[Task to complete] Below are some records; quote exactly the lines from the one that contains "Page text, block" through the one that contains "the bass: it", inclusive, and no others.
Exercise inputs START
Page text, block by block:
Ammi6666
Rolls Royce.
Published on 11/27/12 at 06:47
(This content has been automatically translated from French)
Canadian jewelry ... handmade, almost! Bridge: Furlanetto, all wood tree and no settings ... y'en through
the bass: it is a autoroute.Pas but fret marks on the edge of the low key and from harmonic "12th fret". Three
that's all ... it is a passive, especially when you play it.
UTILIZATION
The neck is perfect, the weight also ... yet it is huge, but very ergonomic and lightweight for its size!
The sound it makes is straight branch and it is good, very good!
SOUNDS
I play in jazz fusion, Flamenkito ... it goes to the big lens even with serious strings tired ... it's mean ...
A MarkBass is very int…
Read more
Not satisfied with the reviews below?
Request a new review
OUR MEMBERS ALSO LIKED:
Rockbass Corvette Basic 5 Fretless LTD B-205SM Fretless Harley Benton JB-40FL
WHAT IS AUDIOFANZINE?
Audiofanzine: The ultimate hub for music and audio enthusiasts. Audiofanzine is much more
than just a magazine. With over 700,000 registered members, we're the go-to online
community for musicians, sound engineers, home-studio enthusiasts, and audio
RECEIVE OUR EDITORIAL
Exercise inputs END
Exercise inputs START
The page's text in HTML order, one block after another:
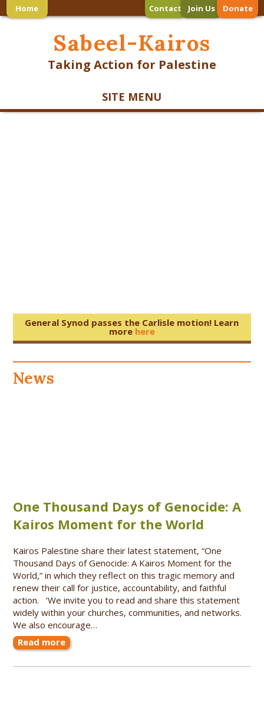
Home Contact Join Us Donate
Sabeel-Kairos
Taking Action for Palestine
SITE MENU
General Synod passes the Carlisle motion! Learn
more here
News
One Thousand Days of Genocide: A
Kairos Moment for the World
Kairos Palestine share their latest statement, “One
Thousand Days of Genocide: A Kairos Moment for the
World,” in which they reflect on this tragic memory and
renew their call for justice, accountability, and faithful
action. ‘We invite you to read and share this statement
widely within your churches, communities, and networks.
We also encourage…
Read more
Exercise inputs END
Exercise inputs START
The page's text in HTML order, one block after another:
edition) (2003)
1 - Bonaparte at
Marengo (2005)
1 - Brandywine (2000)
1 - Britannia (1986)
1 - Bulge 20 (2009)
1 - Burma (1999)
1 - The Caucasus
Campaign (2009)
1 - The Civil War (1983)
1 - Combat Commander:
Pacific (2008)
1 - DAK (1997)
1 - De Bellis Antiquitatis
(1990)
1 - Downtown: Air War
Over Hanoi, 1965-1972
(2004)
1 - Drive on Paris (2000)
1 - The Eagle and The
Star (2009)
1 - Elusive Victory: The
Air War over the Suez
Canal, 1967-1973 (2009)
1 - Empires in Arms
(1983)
Exercise inputs END
[Written answer]
Page text, block by block:
Ammi6666
Rolls Royce.
Published on 11/27/12 at 06:47
(This content has been automatically translated from French)
Canadian jewelry ... handmade, almost! Bridge: Furlanetto, all wood tree and no settings ... y'en through
the bass: it is a autoroute.Pas but fret marks on the edge of the low key and from harmonic "12th fret". Three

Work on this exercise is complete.